Sunday will be the final time for kids to play in the tree, and the library is encouraging patrons to come have their pictures taken with it so it’s not forgotten. The library at 303 W. Second St. is open from 8 a.m. to 6 p.m. today, 9 a.m. to 5 p.m. Saturday and noon to 5 p.m. Sunday.

During the renovations, all children’s programs will be conducted in the library’s large meeting room.

Library director Julia Aker said it wasn’t an easy decision to remove the tree, and it will be missed.

“Unfortunately, it is made of foam and will disintegrate if it is moved at all,” Aker said. “There is no way to put the carpet in around it. The top of it has already shifted away from the ceiling.”

In late 2012, the tree had to undergo emergency repairs costing $2,800, some of which was paid for by the Friends of the Jackson County Public Library group.

The tree originally cost $14,100 but would cost more than $20,000 to replace, Aker said.

Many people were saddened to hear the news and made suggestions the library replace the tree with a new one.

“We discussed replacing it, but where it currently is also blocks the sight lines from the help desk,” Aker said. “We are getting new items to put in that area that staff can see around and over and not spending that much money.”

Megan White of Seymour said her 2-year-old twins have enjoyed the tree during their many trips to the library.

“That is one of the best parts about our library, for sure,” she said.

What many people don’t know about the tree is it is a replica of an English copper beech tree that once stood at Walnut and Fourth streets in front of the Cartmel, Kirtley and Stuckwisch dental office.

That tree, which was 150 years old and thought to be the last of its kind in the state, was struck by lightning and removed in October 2005, just a couple of months after the library installed its replica tree.

Aker said she suggested the idea of the tree for the children’s department because there was a trend for libraries to have interactive features.
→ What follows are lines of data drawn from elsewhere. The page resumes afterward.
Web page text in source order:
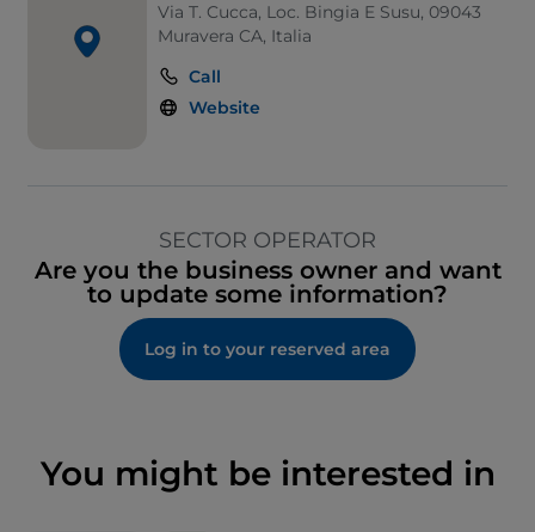
Via T. Cucca, Loc. Bingia E Susu, 09043
Muravera CA, Italia
Call
Website
SECTOR OPERATOR
Are you the business owner and want
to update some information?
Log in to your reserved area
You might be interested in
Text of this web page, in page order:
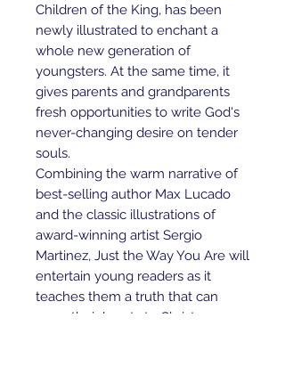
Children of the King, has been
newly illustrated to enchant a
whole new generation of
youngsters. At the same time, it
gives parents and grandparents
fresh opportunities to write God's
never-changing desire on tender
souls.
Combining the warm narrative of
best-selling author Max Lucado
and the classic illustrations of
award-winning artist Sergio
Martinez, Just the Way You Are will
entertain young readers as it
teaches them a truth that can
open their hearts to Christ.
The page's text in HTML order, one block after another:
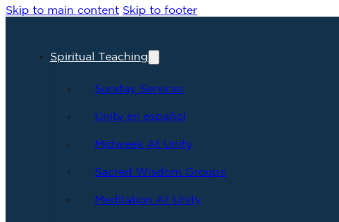
Skip to main content Skip to footer
Spiritual Teaching
Sunday Services
Unity en español
Midweek At Unity
Sacred Wisdom Groups
Meditation At Unity
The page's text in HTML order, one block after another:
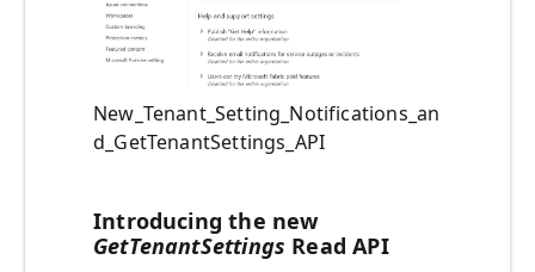
New_Tenant_Setting_Notifications_an
d_GetTenantSettings_API
Introducing the new
GetTenantSettings Read API
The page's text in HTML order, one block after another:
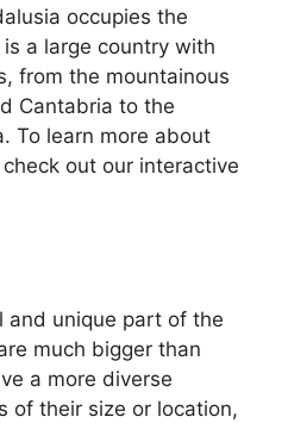
occupies the
a large country with
from the mountainous
Cantabria to the
To learn more about
out our interactive
and unique part of the
much bigger than
a more diverse
of their size or location,
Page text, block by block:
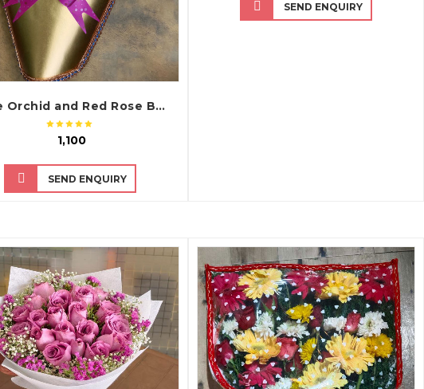
Purple Orchid and Red Rose Bouquet with Premium Chart Paper Packing
₹ 1,100
SEND ENQUIRY
SEND ENQUIRY
QUICK VIEW
QUICK VIEW
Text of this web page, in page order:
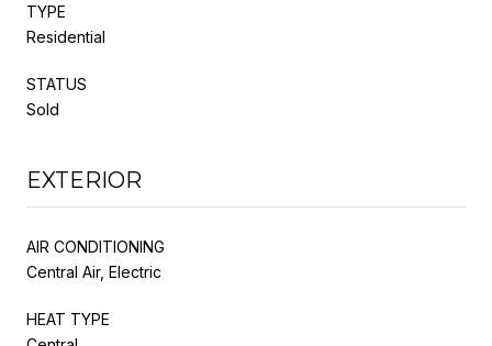
TYPE
Residential
STATUS
Sold
EXTERIOR
AIR CONDITIONING
Central Air, Electric
HEAT TYPE
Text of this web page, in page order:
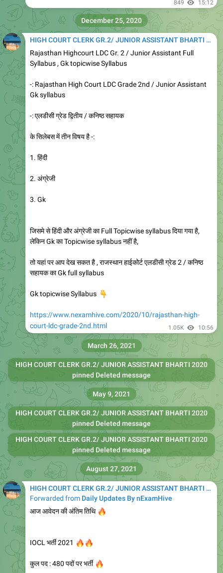
849 15:12
HIGH COURT CLERK GR.2/ JUNIOR ASSISTANT BHARTI 2020
Rajasthan Highcourt LDC Gr. 2 / Junior Assistant Full
Syllabus , Gk topicwise Syllabus
-: Rajasthan High Court LDC Grade 2nd / Junior Assistant
Gk syllabus
-: एलडीसी ग्रेड द्वितीय / कनिष्ठ सहायक
के सिलेबस में तीन विषय है -:
1. हिंदी
2. अंग्रेजी
3. Gk
जिसमे से हिंदी और अंग्रेजी का Full Topicwise syllabus दिया गया है,
लेकिन Gk का Topicwise syllabus नहीं है,
तो यहां पर आप देख सकत है , राजस्थान हाईकोर्ट एलडीसी ग्रेड 2 / कनिष्ठ
सहायक का Gk full syllabus
Gk topicwise Syllabus
👇
https://www.nexamhive.com/2020/10/rajasthan-high-
court-ldc-grade-2nd.html
1.05K 10:56
December 25, 2020
HIGH COURT CLERK GR.2/ JUNIOR ASSISTANT BHARTI 2020
pinned Deleted message
March 26, 2021
HIGH COURT CLERK GR.2/ JUNIOR ASSISTANT BHARTI 2020
pinned Deleted message
May 9, 2021
HIGH COURT CLERK GR.2/ JUNIOR ASSISTANT BHARTI 2020
pinned Deleted message
HIGH COURT CLERK GR.2/ JUNIOR ASSISTANT BHARTI 2020
Forwarded from Daily Updates By nExamHive
आज आवेदन की अंतिम तिथि
🔥
IOCL भर्ती 2021
🔥
🔥
कुल पद : 480 पदों पर भर्ती
🔥
August 27, 2021
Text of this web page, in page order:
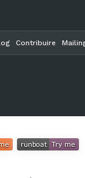
Contribuire
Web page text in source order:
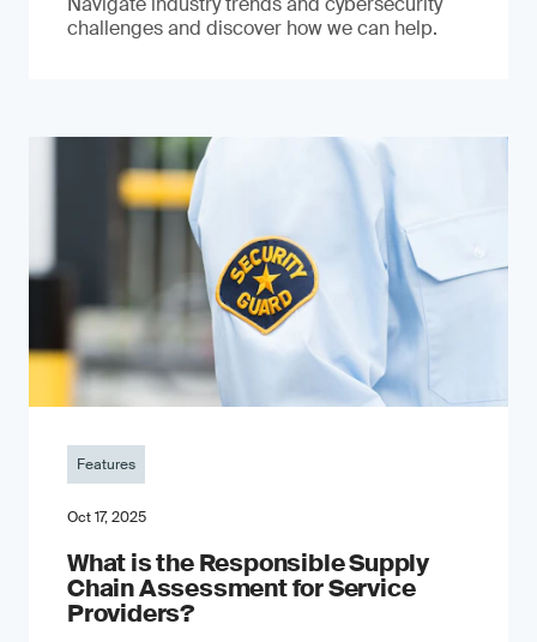
challenges and discover how we can help.
Features
Oct 17, 2025
What is the Responsible Supply
Chain Assessment for Service
Providers?
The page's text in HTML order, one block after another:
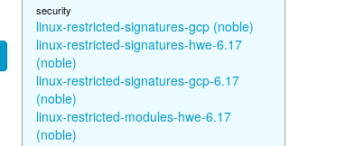
security
linux-restricted-signatures-gcp (noble)
linux-restricted-signatures-hwe-6.17
(noble)
linux-restricted-signatures-gcp-6.17
(noble)
linux-restricted-modules-hwe-6.17
(noble)
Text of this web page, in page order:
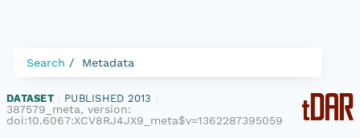
Search Metadata
DATASET PUBLISHED 2013
387579_meta, version:
doi:10.6067:XCV8RJ4JX9_meta$v=1362287395059

At one point, there was discussion about installing a train children could ride, but the tree seemed like a better idea, she said.

Darlene Beavers of Seymour also hated to hear the tree was coming down.

“I used to sit inside it and read books to kids, even if they weren’t my kids,” she said.

Longtime library youth services employee Shannon Sumner recalled when the tree was being installed.

“I remember it being in sections when the library first got it and laughing uncontrollably because I kept thinking that the tree would never fit inside the building, but I was proven wrong,” she said.

She also said the tree made it difficult to vacuum and was a tripping hazard. Regardless, she will miss it, she said.